▶ The input
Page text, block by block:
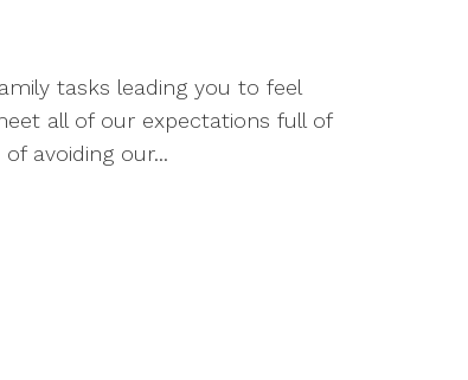
tasks leading you to feel
all of our expectations full of
avoiding our...
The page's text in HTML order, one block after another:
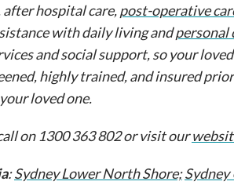
after hospital care,post-operative
with daily living andpersonal
and social support, so your
highly trained, and insured
loved one.
on 1300 363 802 or visit our
:Sydney Lower North Shore;
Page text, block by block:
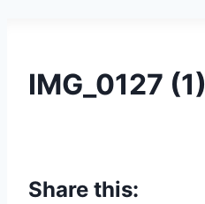
IMG_0127 (1)
Share this:
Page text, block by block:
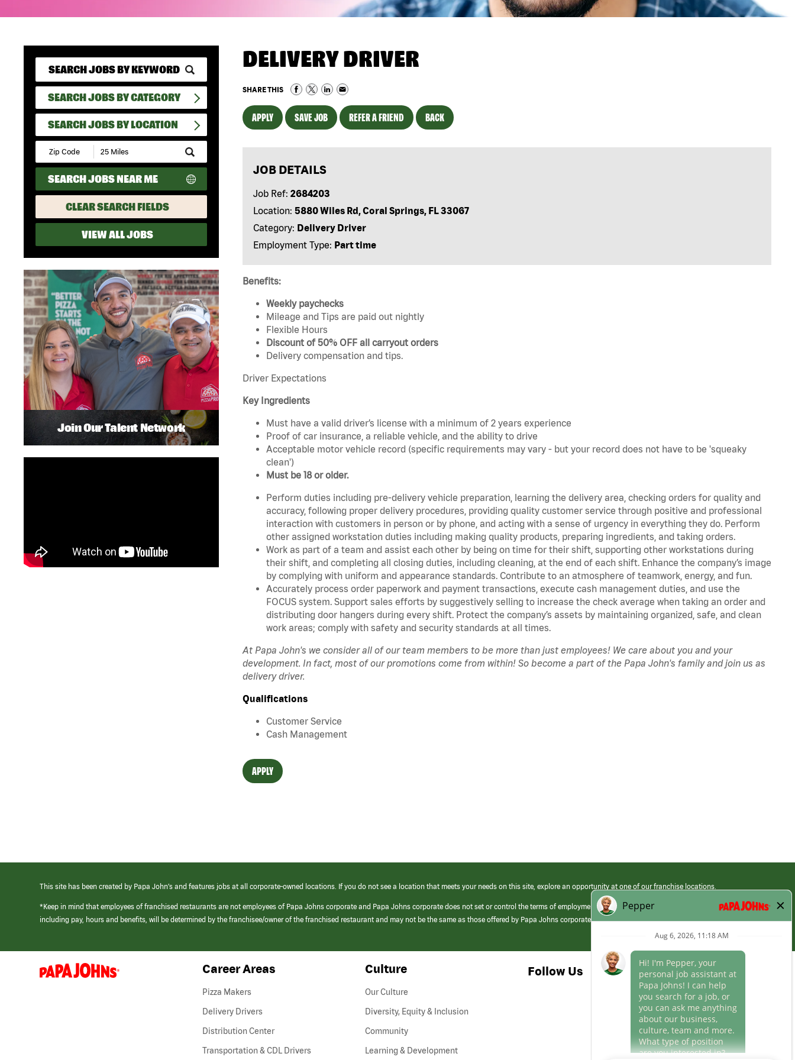
SEARCH JOBS BY CATEGORY
SEARCH JOBS BY LOCATION
Submit
Zip
Code
and
Radius
Search
SEARCH JOBS NEAR ME
CLEAR SEARCH FIELDS
VIEW ALL JOBS
DELIVERY DRIVER
SHARE THIS
APPLY SAVE JOB REFER A FRIEND BACK
JOB DETAILS
Job Ref: 2684203
Location: 5880 Wiles Rd, Coral Springs, FL 33067
Category: Delivery Driver
Employment Type: Part time
Benefits:
Weekly paychecks
Mileage and Tips are paid out nightly
Flexible Hours
Discount of 50% OFF all carryout orders
Delivery compensation and tips.
Driver Expectations
Key Ingredients
Must have a valid driver’s license with a minimum of 2 years experience
Proof of car insurance, a reliable vehicle, and the ability to drive
Acceptable motor vehicle record (specific requirements may vary - but your record does not have to be 'squeaky
clean')
Must be 18 or older.
Perform duties including pre-delivery vehicle preparation, learning the delivery area, checking orders for quality and
accuracy, following proper delivery procedures, providing quality customer service through positive and professional
interaction with customers in person or by phone, and acting with a sense of urgency in everything they do. Perform
other assigned workstation duties including making quality products, preparing ingredients, and taking orders.
Work as part of a team and assist each other by being on time for their shift, supporting other workstations during
their shift, and completing all closing duties, including cleaning, at the end of each shift. Enhance the company’s image
by complying with uniform and appearance standards. Contribute to an atmosphere of teamwork, energy, and fun.
Accurately process order paperwork and payment transactions, execute cash management duties, and use the
FOCUS system. Support sales efforts by suggestively selling to increase the check average when taking an order and
distributing door hangers during every shift. Protect the company’s assets by maintaining organized, safe, and clean
work areas; comply with safety and security standards at all times.
At Papa John's we consider all of our team members to be more than just employees! We care about you and your
development. In fact, most of our promotions come from within! So become a part of the Papa John's family and join us as
delivery driver.
Qualifications
Customer Service
Cash Management
APPLY
Join Our Talent Network
This site has been created by Papa John’s and features jobs at all corporate-owned locations. If you do not see a location that meets your needs on this site, explore an opportunity at one of our franchise locations.
*Keep in mind that employees of franchised restaurants are not employees of Papa Johns corporate and Papa Johns corporate does not set or control the terms of employment at its franchised restaurants. Employment terms,
including pay, hours and benefits, will be determined by the franchisee/owner of the franchised restaurant and may not be the same as those offered by Papa Johns corporate.
(link
opens
Career Areas
Pizza Makers
Delivery Drivers
Distribution Center
Transportation & CDL Drivers(link
Culture
Our Culture
Diversity, Equity & Inclusion
Community
Learning & Development
Follow Us
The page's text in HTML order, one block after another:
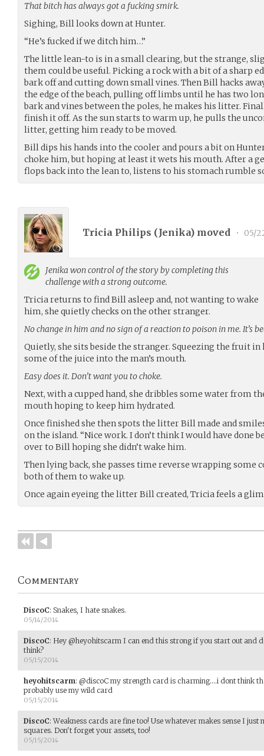
That bitch has always got a fucking smirk.
Sighing, Bill looks down at Hunter.
“He’s fucked if we ditch him…”
The little lean-to is in a small clearing, but the strange,
them could be useful. Picking a rock with a bit of a sharp
bark off and cutting down small vines. Then Bill hacks
the edge of the beach, pulling off limbs until he has two
bark and vines between the poles, he makes his litter.
finish it off. As the sun starts to warm up, he pulls the
litter, getting him ready to be moved.
Bill dips his hands into the cooler and pours a bit on
choke him, but hoping at least it wets his mouth. After a
flops back into the lean to, listens to his stomach rumble
Tricia Philips (Jenika) moved • 05/
Jenika won control of the story by completing this
challenge with a strong outcome.
Tricia returns to find Bill asleep and, not wanting to wake
him, she quietly checks on the other stranger.
No change in him and no sign of a reaction to poison in me. It’s
Quietly, she sits beside the stranger. Squeezing the fruit
some of the juice into the man’s mouth.
Easy does it. Don’t want you to choke.
Next, with a cupped hand, she dribbles some water from
mouth hoping to keep him hydrated.
Once finished she then spots the litter Bill made and
on the island. “Nice work. I don’t think I would have done
over to Bill hoping she didn’t wake him.
Then lying back, she passes time reverse wrapping some
both of them to wake up.
Once again eyeing the litter Bill created, Tricia feels a
Commentary
DiscoC: Snakes, I hate snakes.
05/14/2014
DiscoC: Hey @heyohitscarm I can end this strong if you start out and
think?
05/15/2014
heyohitscarm: @discoC my strength card is charming....i dont think
probably use my wild card
05/15/2014
DiscoC: Weakness cards are fine too! Use whatever makes sense I just
squares. Don't forget your assets, too!
05/15/2014
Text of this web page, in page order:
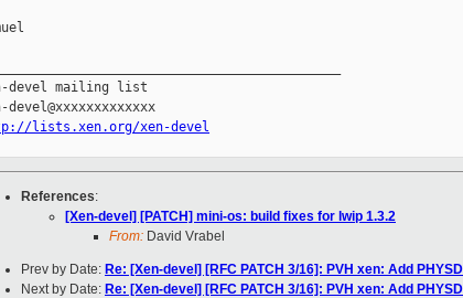
devel mailing list
lists.xen.org/xen-devel
References:
[Xen-devel] [PATCH] mini-os: build fixes for lwip 1.3.2
From: David Vrabel
Prev by Date: Re: [Xen-devel] [RFC PATCH 3/16]: PVH xen: Add
Next by Date: Re: [Xen-devel] [RFC PATCH 3/16]: PVH xen: Add
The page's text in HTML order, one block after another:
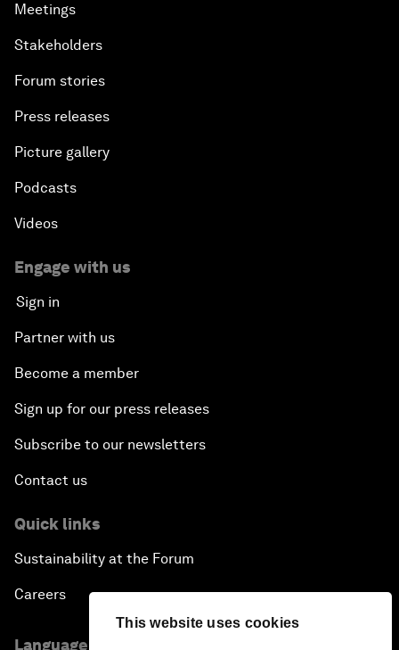
This website uses cookies
Meetings
Stakeholders
Forum stories
Press releases
Picture gallery
Podcasts
Videos
Engage with us
Sign in
Partner with us
Become a member
Sign up for our press releases
Subscribe to our newsletters
Contact us
Quick links
Sustainability at the Forum
Careers
Language editions
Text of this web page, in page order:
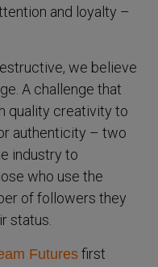
and loyalty –
we believe
A challenge that
quality creativity to
authenticity – two
industry to
who use the
of followers they
status.
Futures first
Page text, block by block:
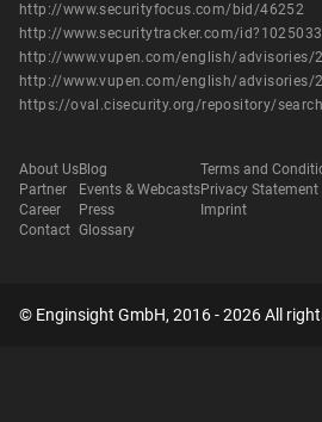
http://www.securityfocus.com/bid/46252
http://www.securitytracker.com/id?1025033
http://www.vupen.com/english/advisories/
http://www.vupen.com/english/advisories/
About Us
Partner
Career
Contact
Blog
Events & Webcasts
Press
Glossary
Terms and
Privacy Statement
Imprint
© Enginsight GmbH, 2016 - 2026 All
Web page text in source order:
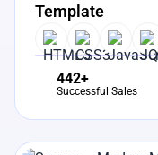
Template
442+
Successful Sales
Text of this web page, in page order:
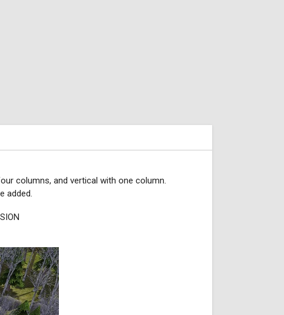
columns, and vertical with one column.
added.
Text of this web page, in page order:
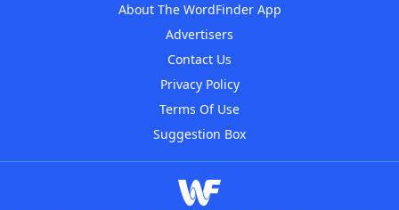
About The WordFinder App
Advertisers
Contact Us
Privacy Policy
Terms Of Use
Suggestion Box
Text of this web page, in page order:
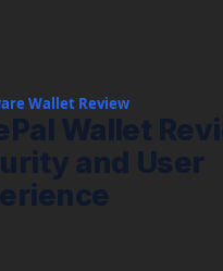
Wallet Review
Wallet
and User
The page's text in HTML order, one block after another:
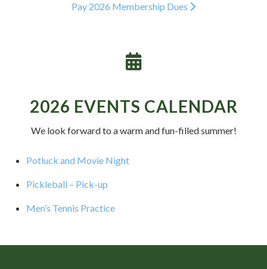
Pay 2026 Membership Dues
2026 EVENTS CALENDAR
We look forward to a warm and fun-filled summer!
Potluck and Movie Night
Pickleball – Pick-up
Men’s Tennis Practice
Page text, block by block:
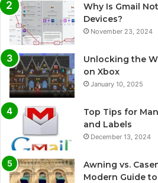
Why Is Gmail
Devices?
November 23, 2024
Unlocking the
on Xbox
January 10, 2025
Top Tips for
and Labels
December 13, 2024
Awning vs.
Modern Guide
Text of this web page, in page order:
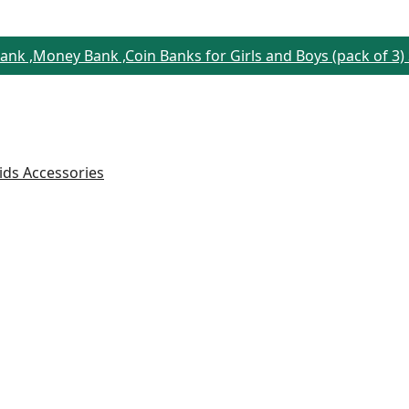
,Money Bank ,Coin Banks for Girls and Boys (pack of 3)
Accessories

▶ Problem description
Your task is to return the lines above, from the first one up to and including the line containing "and social support, so your", minus any pictures.

▶ Output
Page text, block by block:
tasks leading you to feel
all of our expectations full of
avoiding our...
The page's text in HTML order, one block after another:
after hospital care,post-operative
with daily living andpersonal
and social support, so your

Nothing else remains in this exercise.